Gay Star News caught up with Janet to have a chat about her general pointers on disclosing one’s sexuality to relatives, from accessing risks to, of course, remembering it’s a process.
Q: What are your top pieces of advice to someone looking to come out to a relative?
The first thing is to ask yourself: “What do I hope to achieve?” If you’re really honest with yourself about that, you can make yourself be prepared for potential disappointment. If you’re looking for total understanding and acceptance, that may not happen.
But depending on the situation, you may be absolutely right to expect that. That brings us to the question of who you’re coming out to. Knowing your audience, as it were, is critical to the process. Knowing what their context is, what their biases are, what their expectations for you are, and their knowledge base. A lot of people will have absolutely no understanding of what sexuality’s about.
They might have very arcane ideas about it: ‘Oh, this means we’ll never have grandchildren’ or ‘You might catch AIDS’. These things might really be about a lack of knowledge. If you’re honest with yourself beforehand about your expectations, as well as who you think your audience is going to be – and what those limitations might be – that’ll help you.
The other thing is to think of it as a process. You may be doing something very gradual. Maybe saying something like: ‘I want to tell you something, but I want us to have an open conversation about what you think about it. I’m open to hearing that, and I hope you’re open to hearing what I have to say. Invite people into a conversation, rather than making an announcement, which can often be disheartening, and the reception not what you expect. You invite people into the process rather than ram the process on them.
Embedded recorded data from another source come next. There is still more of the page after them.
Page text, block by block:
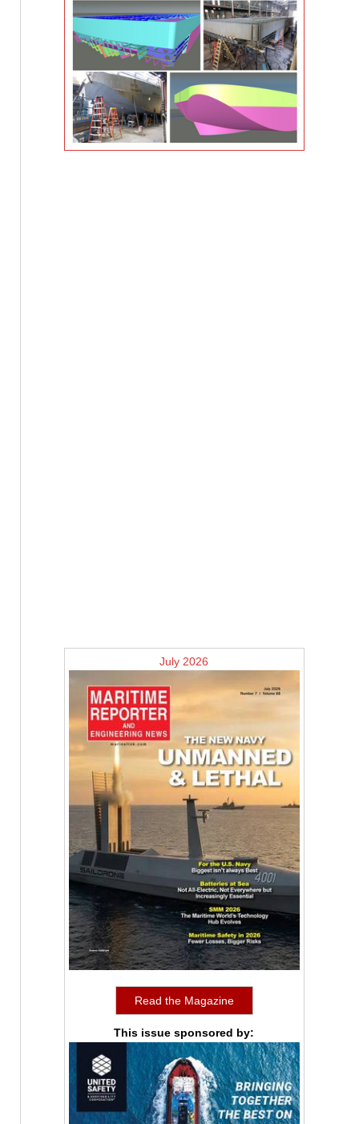
July 2026
Read the Magazine
This issue sponsored by:
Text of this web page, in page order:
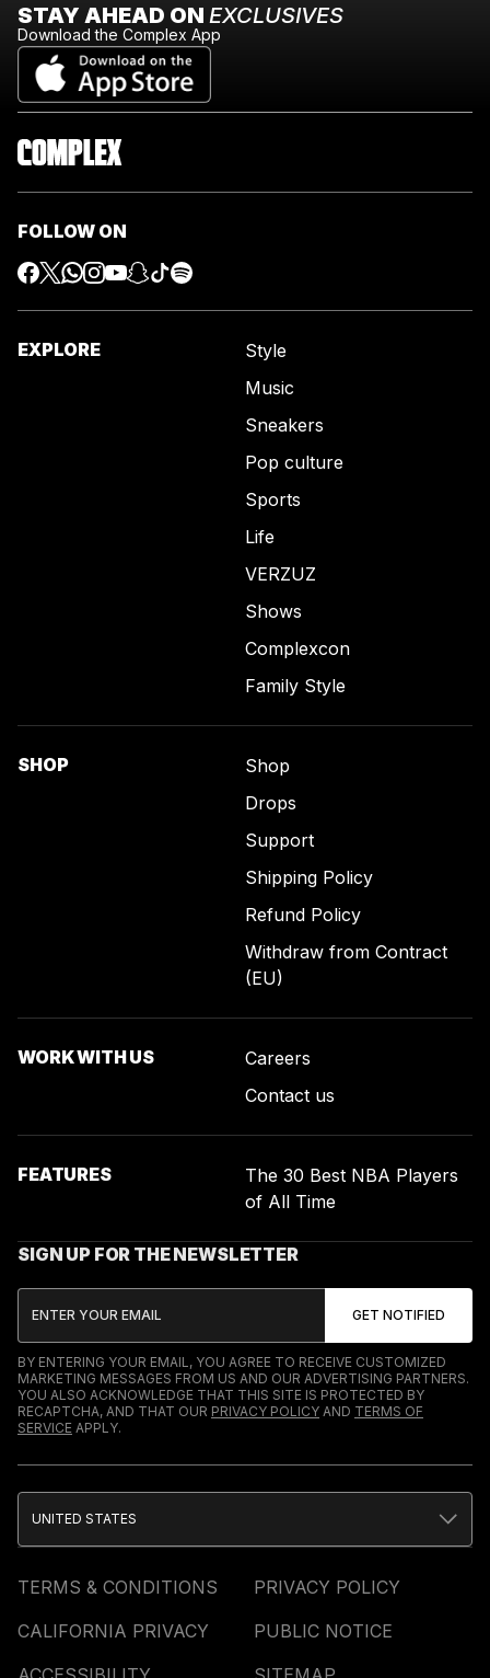
STAY AHEAD ON EXCLUSIVES
Download the Complex App
FOLLOW ON
EXPLORE
Style
Music
Sneakers
Pop culture
Sports
Life
VERZUZ
Shows
Complexcon
Family Style
SHOP
Shop
Drops
Support
Shipping Policy
Refund Policy
Withdraw from Contract
(EU)
WORK WITH US
Careers
Contact us
FEATURES
The 30 Best NBA Players
of All Time
SIGN UP FOR THE NEWSLETTER
BY ENTERING YOUR EMAIL, YOU AGREE TO RECEIVE CUSTOMIZED
MARKETING MESSAGES FROM US AND OUR ADVERTISING PARTNERS.
YOU ALSO ACKNOWLEDGE THAT THIS SITE IS PROTECTED BY
RECAPTCHA, AND THAT OUR PRIVACY POLICY AND TERMS OF
SERVICE APPLY.
TERMS & CONDITIONS
PRIVACY POLICY
CALIFORNIA PRIVACY
PUBLIC NOTICE
UNITED STATES

Q: Do you think it’s best to seek a parent’s permission before coming out to a child sibling?
Again, it’s about the dynamic of that family, and your relationships. Sometimes I think it really depends on the age of the child, and the level of understanding the child has. Often, the sibling will know before the parent! In a way, they invite the revelation. It’s almost like saying if the child is leading you to it and you don’t say ‘Yes, this is true’, it’s denying the child’s sense of reality.
That more applies to teenagers, where you know the capacity for understanding is much greater than, say, a nine-year-old. When you have a much younger child – and yes, the age of the child is critical – it could lead to a parent saying ‘You’ve overstepped your mark.’ You’ve put a parent in a non-parental position by doing that. The age of the child, the quality of your relationship with the sibling, is key.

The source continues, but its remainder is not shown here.